## WHAT TO DO
In your copy, each record should read exactly as it does below, and no pictures should be present.

MATERIAL FOR THE TASK: Begin

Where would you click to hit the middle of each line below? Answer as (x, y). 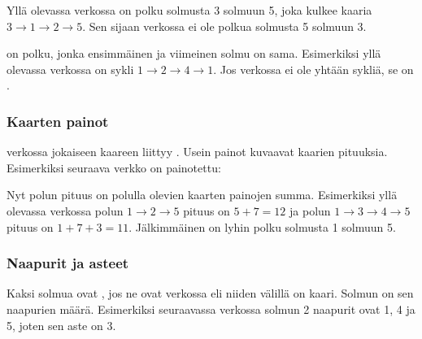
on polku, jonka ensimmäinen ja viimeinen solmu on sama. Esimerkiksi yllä (194, 53)
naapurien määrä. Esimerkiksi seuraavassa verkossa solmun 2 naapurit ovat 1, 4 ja (211, 309)
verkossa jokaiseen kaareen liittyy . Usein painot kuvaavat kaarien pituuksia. (197, 152)
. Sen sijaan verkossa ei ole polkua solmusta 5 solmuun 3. (224, 26)
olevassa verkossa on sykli (70, 69)
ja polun (310, 210)
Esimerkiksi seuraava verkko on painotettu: (114, 167)
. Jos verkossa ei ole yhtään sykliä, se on (313, 69)
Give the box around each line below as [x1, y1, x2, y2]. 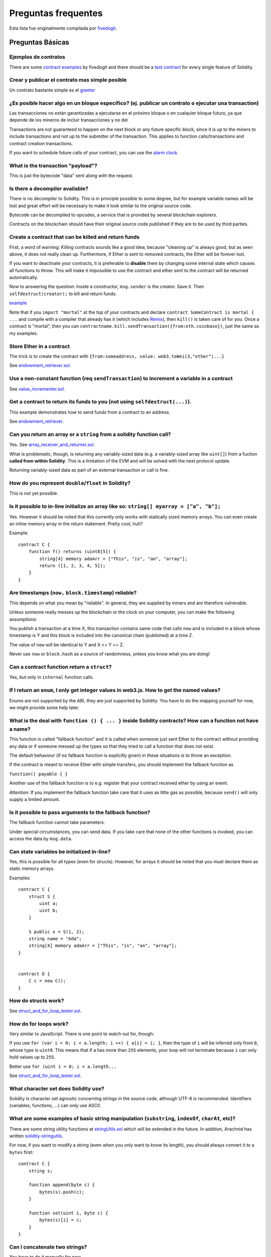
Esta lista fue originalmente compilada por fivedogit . [9, 25, 117, 31]
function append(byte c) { [28, 1182, 95, 1188]
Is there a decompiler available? [9, 185, 89, 192]
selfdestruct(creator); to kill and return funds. [9, 291, 117, 297]
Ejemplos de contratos [9, 53, 65, 60]
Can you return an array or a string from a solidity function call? [9, 430, 171, 437]
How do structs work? [9, 997, 64, 1004]
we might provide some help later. [9, 704, 80, 710]

MATERIAL FOR THE TASK: End

## FINISHED EXERCISE
Where would you click to hit the middle of each line below? Answer as (x, y). 
on polku, jonka ensimmäinen ja viimeinen solmu on sama. Esimerkiksi yllä (194, 53)
naapurien määrä. Esimerkiksi seuraavassa verkossa solmun 2 naapurit ovat 1, 4 ja (211, 309)
verkossa jokaiseen kaareen liittyy . Usein painot kuvaavat kaarien pituuksia. (197, 152)
. Sen sijaan verkossa ei ole polkua solmusta 5 solmuun 3. (224, 26)
olevassa verkossa on sykli (70, 69)
ja polun (310, 210)
Esimerkiksi seuraava verkko on painotettu: (114, 167)
. Jos verkossa ei ole yhtään sykliä, se on (313, 69)
Give the box around each line below as [x1, y1, x2, y2]. 
Esta lista fue originalmente compilada por fivedogit . [9, 25, 117, 31]
function append(byte c) { [28, 1182, 95, 1188]
Is there a decompiler available? [9, 185, 89, 192]
selfdestruct(creator); to kill and return funds. [9, 291, 117, 297]
Ejemplos de contratos [9, 53, 65, 60]
Can you return an array or a string from a solidity function call? [9, 430, 171, 437]
How do structs work? [9, 997, 64, 1004]
we might provide some help later. [9, 704, 80, 710]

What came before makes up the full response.